• **What to do**: Retrieve all lines below that have the string "each".

START Source data

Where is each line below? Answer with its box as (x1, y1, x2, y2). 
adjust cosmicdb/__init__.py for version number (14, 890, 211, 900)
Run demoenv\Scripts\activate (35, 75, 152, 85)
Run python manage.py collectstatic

END Source data
START Source data

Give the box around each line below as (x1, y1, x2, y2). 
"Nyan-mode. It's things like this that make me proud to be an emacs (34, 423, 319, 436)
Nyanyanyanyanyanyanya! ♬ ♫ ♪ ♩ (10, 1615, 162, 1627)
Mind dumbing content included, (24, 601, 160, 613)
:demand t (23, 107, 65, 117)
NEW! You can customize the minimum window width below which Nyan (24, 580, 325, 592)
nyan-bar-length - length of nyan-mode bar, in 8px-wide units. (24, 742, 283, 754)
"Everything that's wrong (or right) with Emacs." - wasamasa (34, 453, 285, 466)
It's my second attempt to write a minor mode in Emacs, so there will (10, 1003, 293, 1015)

END Source data

• **Answer to this task**:
Where is each line below? Answer with its box as (x1, y1, x2, y2). 
Give the box around each line below as (x1, y1, x2, y2). 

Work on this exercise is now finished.